平常時は本来の包茎(狭いところがあり剥けない)に見えるため、偽性の意味の仮性という名前がついています。一般に最も多いタイプで病的な合併症などが生じない限り医学的には手術の必要性はありません。以下に示すような理由で整容的に手術が行われます。

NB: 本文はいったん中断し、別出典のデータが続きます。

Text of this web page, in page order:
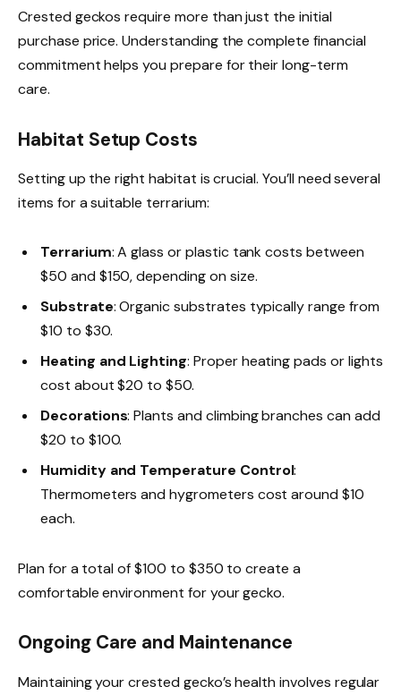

- 平常時に包皮が被っている見た目が気になる(銭湯など)
- 包皮の炎症を繰り返す
- 毛が絡む
- 臭いが気になる
- 勃起時にも包皮が被るため、ゴムがズレやすい
- 介護の段階になった時に清潔でいたい
- 最後の時を迎える時の見た目を良くしたい
仮性包茎のリスクやデメリット
整容的に気にされる方は多いようです(真性包茎と間違われることが多いため)。
平常時から露茎している方に比して不衛生に成りやい状態と言えます。
亀頭や内板包皮が未成熟だと亀頭包皮炎を起こしやすい、外的に防御力が劣るため性感染症などをもらいやすい状態と言えます。
仮性包茎の改善方法
平常時から露茎状態にしたいということが目的であれば、露茎を目的とした美容的な包茎手術を受けるか、亀頭と包皮口の差があるようであれば増大術も選択肢に入ってくるかと思います。
嵌頓包茎の基準(定義)
※ここでいう嵌頓包茎は包皮口に狭窄のある方を指します、剥くことに支障がない方から嵌頓状態(絞扼してしまい元に戻せなくなる)を引き起こす可能性のある重篤なものまで含みます
嵌頓包茎(カントンタイプ)は包皮口が狭くなっているのが特徴です。
以下の状態があればこのタイプと言えます。
- 平常時剥くことが困難
- 剥いたままにしておくと包皮が浮腫んでしまう、または戻せなくなったことがある
- 軽度の狭窄では支障がないことが多いが、勃起時に狭い部分に力がかかってしまい環状に傷ができやすい(包皮炎を繰り返す)
嵌頓包茎のリスクやデメリット
あまり剥かないことが多いため恥垢が溜まりやすく不衛生です。
勃起時にはつっぱり痛みを伴うこともあるため性交渉は困難なことがあります。
嵌頓状態を起こすと血管・リンパ菅の循環不全をきたし浮腫状に腫れて痛みを生じます、放置しておくと皮膚の感染・壊死をきたすことがあります。
嵌頓包茎の改善方法
嵌頓包茎(包皮口に狭いところがある)を治す方法は手術しかありません。
二次性徴が終わった成人では、包皮の変化は望めません。
無理に包皮口を広げようとする器具を使った場合、広がらないばかりか傷をつけてしまうだけで、瘢痕萎縮というさらに狭くなってしまうリスクがあるのでお勧めできません。
小児期など成長途中で行われるステロイド薬外用(皮膚の菲薄化という副作用を利用した包皮口の拡大)も成人した包皮にはあまり効果は望めません。